Optimal Transport Aggregation for Distributed Mixture-of-Experts

This paper proposes an optimal transport-based aggregation framework that efficiently combines locally trained Mixture-of-Experts models into a global estimator with a single communication step, achieving performance comparable to centralized training while significantly reducing computational and communication costs.

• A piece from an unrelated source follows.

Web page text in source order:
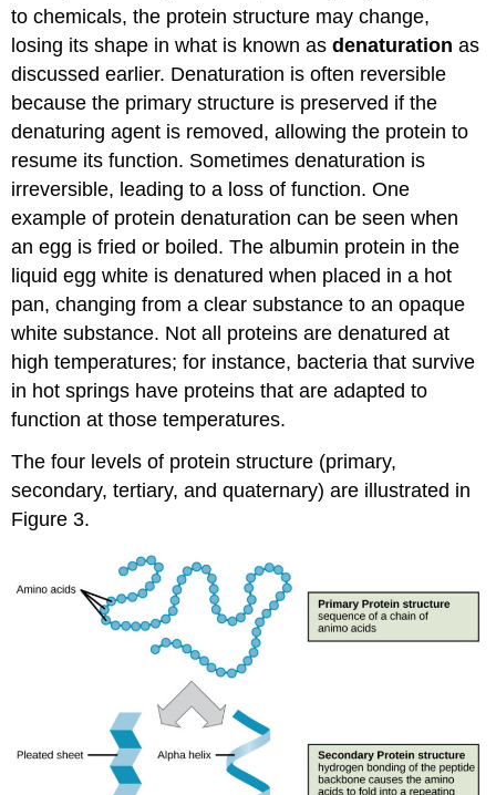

Faïcel Chamroukhi, Nhat Thien Pham

Published Thu, 12 Ma
📖 4 min read☕ Coffee break read

Imagine you are the CEO of a massive company with offices all over the world. You have a huge problem: you need to build a single, perfect "Expert System" to predict customer behavior, but your data is scattered across these different offices.

Here's the catch:

  1. Privacy & Size: You can't move all the data to one central server; it's too big, and some offices can't share their raw data due to privacy laws.
  2. The "Expert" Problem: You don't just want a simple average opinion. You want a Mixture-of-Experts (MoE) model. Think of this not as one generalist, but as a team of specialists.
    • Specialist A is great at predicting behavior for young people.
    • Specialist B is great for seniors.
    • Specialist C handles high-income clients.
    • The system has a "Gatekeeper" (a smart switch) that decides which specialist to listen to based on the customer's profile.

The Old Way (The Bottleneck)

Usually, to solve this, everyone would send their data to the center, or they would constantly chat back and forth, sending tiny updates to a central brain. This is slow, expensive, and clogs the internet (the "communication bottleneck").

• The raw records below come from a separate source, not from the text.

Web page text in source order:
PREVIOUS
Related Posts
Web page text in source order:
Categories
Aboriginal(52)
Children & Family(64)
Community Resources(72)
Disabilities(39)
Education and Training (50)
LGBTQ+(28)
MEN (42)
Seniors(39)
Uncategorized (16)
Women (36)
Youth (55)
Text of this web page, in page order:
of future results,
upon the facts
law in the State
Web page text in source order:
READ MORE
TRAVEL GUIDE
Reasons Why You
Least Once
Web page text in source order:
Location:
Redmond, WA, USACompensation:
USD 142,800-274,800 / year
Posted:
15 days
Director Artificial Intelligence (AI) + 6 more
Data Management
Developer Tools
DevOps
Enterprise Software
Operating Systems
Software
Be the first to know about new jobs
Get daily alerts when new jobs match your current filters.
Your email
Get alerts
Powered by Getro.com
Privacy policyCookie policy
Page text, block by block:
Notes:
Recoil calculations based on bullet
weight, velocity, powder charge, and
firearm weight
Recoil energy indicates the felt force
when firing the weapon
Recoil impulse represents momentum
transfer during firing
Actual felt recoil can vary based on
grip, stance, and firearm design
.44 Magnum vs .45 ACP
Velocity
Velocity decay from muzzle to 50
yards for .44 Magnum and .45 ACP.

The New Problem: The "Smoothie" Mistake

The authors realized that if you just take the local models from each office and average them (like blending a smoothie), you lose the structure.

  • If Office A has 4 specialists and Office B has 4 specialists, a simple average might give you a messy model with 8 confused specialists, or a model where the "Gatekeeper" doesn't know who to listen to anymore.
  • It's like taking four different orchestras, mixing their instruments into a giant pile, and expecting a new symphony to magically play itself. It just sounds like noise.

The Solution: Optimal Transport (The "Moving Company")

The authors propose a clever new method called Optimal Transport Aggregation.

Imagine you have a fleet of trucks (the local models) and you need to move cargo (the knowledge) to build a new, perfect warehouse (the global model).

  • The Goal: You want to build a new warehouse with exactly 4 perfect specialists (just like the original plan), but you only have the blueprints from 10 different local warehouses.
  • The Method: Instead of smashing the blueprints together, you use a "Moving Company" algorithm.
    • The algorithm looks at the local specialists and asks: "Which local 'Young Person' expert looks most like the 'Young Person' expert we need in our new global team?"
    • It calculates the "distance" or "cost" to move the knowledge from the local expert to the global expert.
    • It creates a map (a transportation plan) that pairs up the local experts with the global slots in the most efficient way possible.

The "Frugal" Approach

This is the magic part:

  1. One-Way Trip: The local offices do their work independently. They send their final blueprints (parameters) to the CEO once.
  2. No Chatting: They don't need to keep talking back and forth. The CEO takes all the blueprints, runs the "Moving Company" algorithm to align them perfectly, and builds the new global model.
  3. Speed: Because there's no constant chatting, this is incredibly fast and cheap. It's "frugal" (thrifty) with communication.

The Result

The paper shows that this new method:

  • Preserves the Team Structure: You still get exactly 4 clear specialists, not a messy 8-person blob.
  • Works as Well as the Center: The final model is almost as good as if you had gathered all the data in one room and trained it there.
  • Saves Time: It's 3 to 10 times faster than the old ways because it avoids the communication traffic jam.

In a Nutshell

Think of it like a Global Talent Show.

  • Old Way: Everyone sends their raw video footage to a central studio to edit. (Too much data, too slow).
  • Naive Way: The studio just averages all the videos together. (The result is a blurry mess).
  • This Paper's Way: Each local studio sends a "highlight reel" of their best acts. The central director uses a smart matching system to pair the best local acts with the slots in the final show, ensuring the final lineup is perfect, structured, and ready to go, all with just one quick email exchange.

The authors even proved mathematically that this method is reliable and tested it on real data (like tracking sleep and activity), showing it works just as well as the heavy, slow methods but much faster.